WORK TASK:
From the data underneath, reproduce exactly the stretch that begins at the line with "Selina-5,11-diene (C15H24)" and ends after the line with "such as PUBG".

EXERCISE MATERIAL:
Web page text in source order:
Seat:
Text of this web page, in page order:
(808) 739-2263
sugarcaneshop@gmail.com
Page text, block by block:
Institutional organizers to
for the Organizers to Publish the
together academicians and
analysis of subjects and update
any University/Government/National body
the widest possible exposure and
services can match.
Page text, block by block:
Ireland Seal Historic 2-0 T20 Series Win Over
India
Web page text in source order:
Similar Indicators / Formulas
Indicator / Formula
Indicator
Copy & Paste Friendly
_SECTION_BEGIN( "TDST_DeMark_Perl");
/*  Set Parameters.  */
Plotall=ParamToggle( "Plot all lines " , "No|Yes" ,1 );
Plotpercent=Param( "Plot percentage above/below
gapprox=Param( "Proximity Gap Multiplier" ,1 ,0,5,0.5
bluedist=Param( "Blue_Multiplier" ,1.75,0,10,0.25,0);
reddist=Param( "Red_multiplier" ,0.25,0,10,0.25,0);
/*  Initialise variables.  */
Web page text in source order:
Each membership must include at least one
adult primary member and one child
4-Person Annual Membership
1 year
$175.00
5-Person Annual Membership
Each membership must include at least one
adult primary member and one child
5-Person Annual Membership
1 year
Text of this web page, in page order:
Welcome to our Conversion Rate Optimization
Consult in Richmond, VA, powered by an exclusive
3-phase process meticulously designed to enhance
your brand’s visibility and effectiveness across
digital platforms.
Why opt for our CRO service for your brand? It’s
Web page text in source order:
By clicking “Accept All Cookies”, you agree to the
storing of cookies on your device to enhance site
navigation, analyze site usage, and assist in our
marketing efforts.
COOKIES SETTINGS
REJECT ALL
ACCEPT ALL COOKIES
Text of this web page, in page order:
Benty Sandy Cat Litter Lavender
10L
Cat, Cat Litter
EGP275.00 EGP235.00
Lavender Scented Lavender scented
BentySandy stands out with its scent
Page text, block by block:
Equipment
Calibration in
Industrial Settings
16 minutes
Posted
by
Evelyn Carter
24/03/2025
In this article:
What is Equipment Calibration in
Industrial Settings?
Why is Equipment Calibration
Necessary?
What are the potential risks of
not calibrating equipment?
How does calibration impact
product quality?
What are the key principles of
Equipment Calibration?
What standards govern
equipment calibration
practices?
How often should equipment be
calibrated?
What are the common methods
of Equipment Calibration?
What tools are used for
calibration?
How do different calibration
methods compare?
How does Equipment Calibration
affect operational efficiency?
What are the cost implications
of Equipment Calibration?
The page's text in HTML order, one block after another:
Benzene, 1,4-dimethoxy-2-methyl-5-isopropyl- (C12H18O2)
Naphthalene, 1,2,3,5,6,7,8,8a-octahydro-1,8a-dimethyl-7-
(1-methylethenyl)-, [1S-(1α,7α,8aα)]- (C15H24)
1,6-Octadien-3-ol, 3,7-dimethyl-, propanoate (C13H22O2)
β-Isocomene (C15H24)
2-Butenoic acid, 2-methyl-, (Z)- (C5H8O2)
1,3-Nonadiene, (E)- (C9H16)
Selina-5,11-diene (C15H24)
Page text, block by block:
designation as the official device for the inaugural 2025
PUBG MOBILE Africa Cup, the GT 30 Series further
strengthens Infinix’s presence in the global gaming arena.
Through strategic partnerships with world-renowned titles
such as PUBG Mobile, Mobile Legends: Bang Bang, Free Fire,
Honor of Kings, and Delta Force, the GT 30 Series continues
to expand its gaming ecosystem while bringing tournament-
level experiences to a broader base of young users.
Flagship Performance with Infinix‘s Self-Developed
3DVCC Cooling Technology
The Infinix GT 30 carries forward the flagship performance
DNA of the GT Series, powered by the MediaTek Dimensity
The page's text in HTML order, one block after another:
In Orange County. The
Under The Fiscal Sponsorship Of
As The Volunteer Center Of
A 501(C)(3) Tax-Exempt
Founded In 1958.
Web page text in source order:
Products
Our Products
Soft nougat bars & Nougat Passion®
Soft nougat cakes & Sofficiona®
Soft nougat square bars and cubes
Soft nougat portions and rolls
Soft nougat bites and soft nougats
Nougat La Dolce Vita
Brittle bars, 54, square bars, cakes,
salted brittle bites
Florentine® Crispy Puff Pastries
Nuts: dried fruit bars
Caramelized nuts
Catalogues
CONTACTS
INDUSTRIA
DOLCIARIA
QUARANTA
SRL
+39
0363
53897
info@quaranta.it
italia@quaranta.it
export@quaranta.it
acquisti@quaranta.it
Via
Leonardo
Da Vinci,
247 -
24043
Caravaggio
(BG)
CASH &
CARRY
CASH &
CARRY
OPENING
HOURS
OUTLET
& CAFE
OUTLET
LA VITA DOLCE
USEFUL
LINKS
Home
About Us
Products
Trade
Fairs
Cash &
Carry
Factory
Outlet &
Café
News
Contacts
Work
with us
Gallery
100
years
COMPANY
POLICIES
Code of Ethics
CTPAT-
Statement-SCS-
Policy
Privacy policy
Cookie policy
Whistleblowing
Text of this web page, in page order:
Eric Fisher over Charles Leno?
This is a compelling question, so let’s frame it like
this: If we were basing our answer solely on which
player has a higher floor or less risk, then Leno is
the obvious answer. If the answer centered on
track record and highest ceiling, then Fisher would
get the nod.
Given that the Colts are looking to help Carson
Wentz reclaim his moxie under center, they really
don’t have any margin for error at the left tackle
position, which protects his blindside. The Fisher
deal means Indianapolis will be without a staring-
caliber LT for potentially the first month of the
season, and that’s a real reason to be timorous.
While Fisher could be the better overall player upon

TASK ANSWER:
Selina-5,11-diene (C15H24)
Page text, block by block:
designation as the official device for the inaugural 2025
PUBG MOBILE Africa Cup, the GT 30 Series further
strengthens Infinix’s presence in the global gaming arena.
Through strategic partnerships with world-renowned titles
such as PUBG Mobile, Mobile Legends: Bang Bang, Free Fire,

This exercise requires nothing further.